Tiny sensors allow an ALS patient to communicate

A year and a half ago, a neurosurgeon at Stanford University in California placed two tiny sensors the size of a small aspirin pill in the brain of Pat Bennett, now 68, a former human resources manager and daily jog.

In 2012, she was diagnosed with amyotrophic lateral sclerosis (ALS or Lou Gehrig’s disease)It is a progressive neurodegenerative disorder that attacks the nerve cells that control movement, causing physical weakness, paralysis, and eventually death.

sensors and components iNon-cortical brain-computer interface (iBCI) It was transplanted into two separate regions – both involved in speech production. Using state-of-the-art decoding software, it is designed to translate the brain activity associated with attempts to speak into words on the screen.

About a month after the surgery, the Stanford scientists began twice-weekly research sessions to train the software that interpreted her speech. Four months later, Bennett’s attempts at articulation were converted into words on a computer screen at a rate of 62 words per minute – three times faster than the previous record for brain-computer-assisted communication.

Dr Jamie Henderson, the surgeon who performed the implants, said: ‘These initial results have validated the concept and eventually the technology will catch up to make it more accessible to people who cannot speak easily. Our brains remember how to articulate words even if the muscles responsible for pronouncing them out loud are powerless. The brain-computer interface makes the dream of speech restoration a reality.

The devices transmit signals from two speech-related regions of Bennett’s brain to state-of-the-art software that decodes her brain activity and converts it into text displayed on a computer screen.

ALS took away Pat Bennett’s ability to speak. (Credit: Steve Fish)

How do the symptoms of amyotrophic lateral sclerosis begin to appear?

Usually, amyotrophic lateral sclerosis (ALS) first appears on the periphery of the body — the arms, legs, hands, and fingers. For Bennett, the deterioration did not start in her spinal cord, as is usual, but in her brainstem. She can still move around, wear her clothes, and use her fingers to write, albeit with increasing difficulty. But she can no longer use the muscles of her lips, tongue, throat, and jaws to clearly articulate the phonemes—sound units like sh—that are the building blocks of speech. And although her brain can still formulate directions to generate those syllables, her muscles can’t carry out commands.

“We’ve shown that you can decode intended speech by recording activity from a very small area on the surface of the brain,” said Henderson, who co-authored a paper describing the findings published in 2015. nature.

Dr.
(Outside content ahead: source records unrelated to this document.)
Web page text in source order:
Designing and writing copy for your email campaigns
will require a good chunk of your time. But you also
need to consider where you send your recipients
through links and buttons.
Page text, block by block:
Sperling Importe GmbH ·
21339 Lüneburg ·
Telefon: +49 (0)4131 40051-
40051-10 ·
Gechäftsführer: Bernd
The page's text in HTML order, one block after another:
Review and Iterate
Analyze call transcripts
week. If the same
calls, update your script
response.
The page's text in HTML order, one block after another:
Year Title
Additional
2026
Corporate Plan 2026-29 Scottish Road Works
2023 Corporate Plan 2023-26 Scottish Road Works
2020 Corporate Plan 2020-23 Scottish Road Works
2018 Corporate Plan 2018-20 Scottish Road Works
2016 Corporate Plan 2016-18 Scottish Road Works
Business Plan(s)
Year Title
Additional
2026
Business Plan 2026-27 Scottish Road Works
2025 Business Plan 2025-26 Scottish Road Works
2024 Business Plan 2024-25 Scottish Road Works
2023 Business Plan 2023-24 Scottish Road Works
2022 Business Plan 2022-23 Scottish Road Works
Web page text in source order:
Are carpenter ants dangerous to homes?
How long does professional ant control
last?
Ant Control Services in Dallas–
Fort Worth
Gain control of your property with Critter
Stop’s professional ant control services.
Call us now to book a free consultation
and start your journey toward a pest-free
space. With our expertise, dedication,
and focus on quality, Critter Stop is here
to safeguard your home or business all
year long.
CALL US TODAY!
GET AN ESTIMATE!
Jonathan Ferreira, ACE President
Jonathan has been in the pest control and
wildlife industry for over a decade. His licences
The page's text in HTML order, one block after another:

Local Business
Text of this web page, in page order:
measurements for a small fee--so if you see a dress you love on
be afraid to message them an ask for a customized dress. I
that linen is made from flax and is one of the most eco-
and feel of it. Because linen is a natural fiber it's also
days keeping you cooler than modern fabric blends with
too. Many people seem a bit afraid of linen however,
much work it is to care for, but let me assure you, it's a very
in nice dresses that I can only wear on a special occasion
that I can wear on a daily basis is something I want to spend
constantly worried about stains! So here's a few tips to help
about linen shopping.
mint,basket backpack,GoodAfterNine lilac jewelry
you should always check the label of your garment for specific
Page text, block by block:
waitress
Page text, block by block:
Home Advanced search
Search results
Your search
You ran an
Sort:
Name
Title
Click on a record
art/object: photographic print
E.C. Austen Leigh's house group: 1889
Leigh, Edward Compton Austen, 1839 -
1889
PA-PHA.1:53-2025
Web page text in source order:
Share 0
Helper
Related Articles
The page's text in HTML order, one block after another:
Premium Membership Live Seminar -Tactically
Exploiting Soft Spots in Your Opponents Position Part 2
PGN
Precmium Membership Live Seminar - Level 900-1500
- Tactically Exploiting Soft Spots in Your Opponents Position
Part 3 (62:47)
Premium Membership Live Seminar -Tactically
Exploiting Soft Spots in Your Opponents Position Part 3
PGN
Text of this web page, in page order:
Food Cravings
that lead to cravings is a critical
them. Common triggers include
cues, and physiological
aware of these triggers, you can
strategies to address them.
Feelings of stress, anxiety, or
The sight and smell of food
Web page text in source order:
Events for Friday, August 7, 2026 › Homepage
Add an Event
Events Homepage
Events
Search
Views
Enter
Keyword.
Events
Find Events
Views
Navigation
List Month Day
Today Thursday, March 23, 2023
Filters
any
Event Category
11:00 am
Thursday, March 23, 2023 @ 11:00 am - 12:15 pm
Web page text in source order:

Frank Willett, Howard Hughes Medical Institute scientist in the Neural Prosthetics Lab, which Henderson helped found in 2009, shares lead authorship of the study with co-lead author in electrical engineering Professor Krishna Shenoy, who died before the study was published by graduate student IRIN Koons and Chaove Fan.

In 2021, Henderson, Chinnoe, and Willett co-authored a study published in the journal nature They describe their success in converting the imaginary handwriting of a paralyzed person into on-screen text using iBCI, reaching a speed of 90 characters, or 18 words, per minute – a world record so far for an iBCI-related methodology.
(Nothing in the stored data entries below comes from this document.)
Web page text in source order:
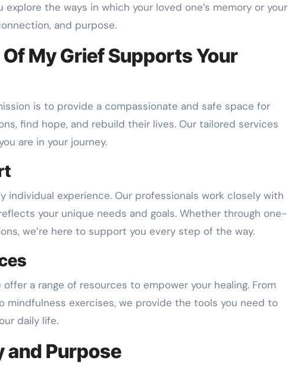
the ways in which your loved one’s memory or your
and purpose.
My Grief Supports Your
is to provide a compassionate and safe space for
find hope, and rebuild their lives. Our tailored services
are in your journey.
individual experience. Our professionals work closely with
your unique needs and goals. Whether through one-
we’re here to support you every step of the way.
a range of resources to empower your healing. From
mindfulness exercises, we provide the tools you need to
daily life.
and Purpose
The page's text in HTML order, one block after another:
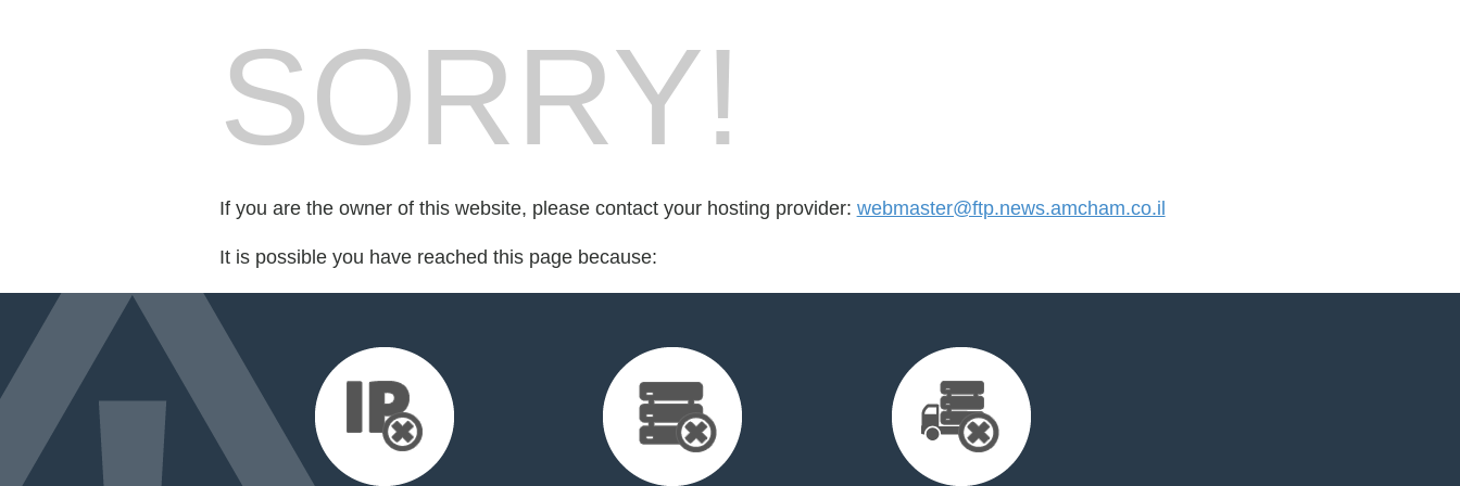
SORRY!
If you are the owner of this website, please contact your hosting provider: webmaster@ftp.news.amcham.co.il
It is possible you have reached this page because:
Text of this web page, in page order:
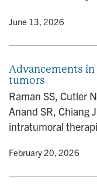
• June 13, 2026
Advancements
tumors
Raman SS, Cutler
Anand SR, Chiang
intratumoral
• February 20, 2026
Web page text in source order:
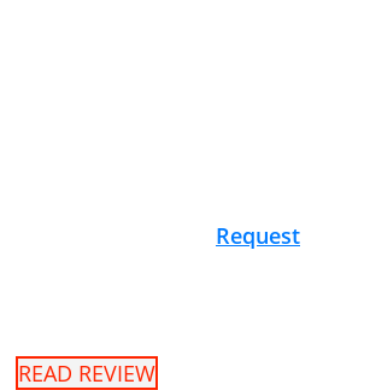
Request
READ REVIEW
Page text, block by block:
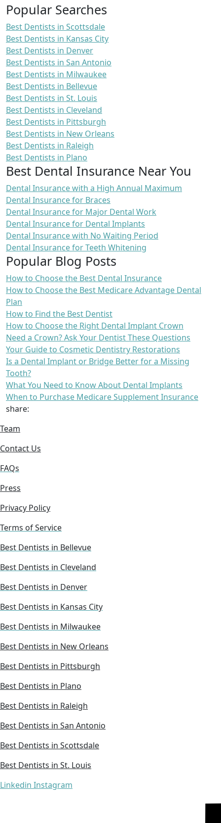
Popular Searches
Best Dentists in Scottsdale
Best Dentists in Kansas City
Best Dentists in Denver
Best Dentists in San Antonio
Best Dentists in Milwaukee
Best Dentists in Bellevue
Best Dentists in St. Louis
Best Dentists in Cleveland
Best Dentists in Pittsburgh
Best Dentists in New Orleans
Best Dentists in Raleigh
Best Dentists in Plano
Best Dental Insurance Near You
Dental Insurance with a High Annual Maximum
Dental Insurance for Braces
Dental Insurance for Major Dental Work
Dental Insurance for Dental Implants
Dental Insurance with No Waiting Period
Dental Insurance for Teeth Whitening
Popular Blog Posts
How to Choose the Best Dental Insurance
How to Choose the Best Medicare Advantage Dental
Plan
How to Find the Best Dentist
How to Choose the Right Dental Implant Crown
Need a Crown? Ask Your Dentist These Questions
Your Guide to Cosmetic Dentistry Restorations
Is a Dental Implant or Bridge Better for a Missing
Tooth?
What You Need to Know About Dental Implants
When to Purchase Medicare Supplement Insurance
share:
Team
Contact Us
FAQs
Press
Privacy Policy
Terms of Service
Best Dentists in Bellevue
Best Dentists in Cleveland
Best Dentists in Denver
Best Dentists in Kansas City
Best Dentists in Milwaukee
Best Dentists in New Orleans
Best Dentists in Pittsburgh
Best Dentists in Plano
Best Dentists in Raleigh
Best Dentists in San Antonio
Best Dentists in Scottsdale
Best Dentists in St. Louis
Linkedin Instagram

In 2021, Bennett learns of Henderson and Shennoy’s work and volunteers to participate in the clinical trial. The sensors that Henderson implanted in Bennett’s cerebral cortex — the outermost layer of the brain — are square arrays of tiny silicon electrodes. The electrodes penetrate the cerebral cortex to a depth approximately equal to that of two stacked quarters. The arrays are attached to fine gold wires that exit through bases attached to the skull, which are then linked by cable to a computer.

An AI algorithm takes in the electronic information from Bennett’s brain and decodes it, eventually teaching itself how to distinguish distinct brain activity associated with its attempts to craft each there are 39 phonemes that make up the spoken English language.. It feeds a “best guess” about the sequence of syllables that Bennett attempted to implement into a sophisticated autocorrect system that converts syllable streams into the sequence of words they represent.

To teach the algorithm how to recognize patterns of brain activity associated with phonemes, Bennett participated in 25 four-hour training sessions during which she tried to repeat sentences randomly selected from a large dataset consisting of samples of conversations between people speaking. On the phone. As she tries to read each sentence, Bennett’s brain activity—translated by the decoder into an audio stream and then put together into words by an autocorrect system—will be displayed on the screen below the original text. Then a new sentence will appear on the screen. She repeated between 260 and 480 sentences in each training session, and the system continued to improve as it became aware of Bennett’s brain activity during her attempts to speak.

When the vocabulary was expanded to 125,000 words – large enough to compose almost anything you wanted to say – the error rate was 23.8% – far from perfect, but a giant step over the previous state of the art.

The device described in this study is licensed for investigational use only and is not yet commercially available.